*Your instructions:*
Set down all of the entries below exactly, and omit the pictures.

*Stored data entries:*
Content starts

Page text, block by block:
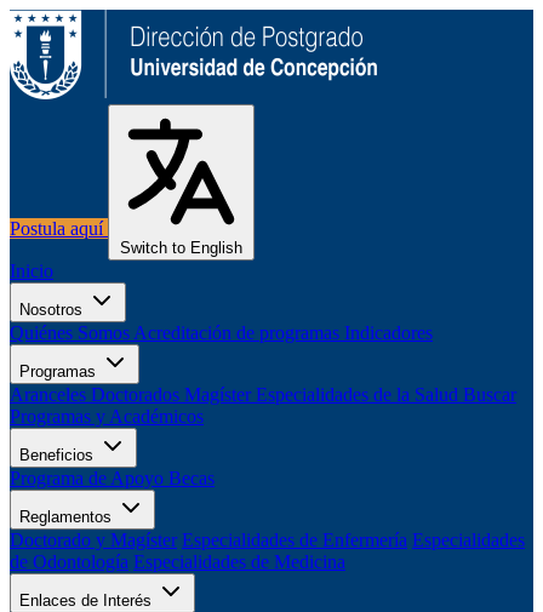
Postula aquí
Switch to English
Inicio
Nosotros
Quiénes Somos Acreditación de programas Indicadores
Programas
Aranceles Doctorados Magíster Especialidades de la Salud Buscar
Programas y Académicos
Beneficios
Programa de Apoyo Becas
Reglamentos
Doctorado y Magíster Especialidades de Enfermería Especialidades
de Odontología Especialidades de Medicina
Enlaces de Interés

Content ends

*Solution:*
Page text, block by block:
Postula aquí
Switch to English
Inicio
Nosotros
Quiénes Somos Acreditación de programas Indicadores
Programas
Aranceles Doctorados Magíster Especialidades de la Salud Buscar
Programas y Académicos
Beneficios
Programa de Apoyo Becas
Reglamentos
Doctorado y Magíster Especialidades de Enfermería Especialidades
de Odontología Especialidades de Medicina
Enlaces de Interés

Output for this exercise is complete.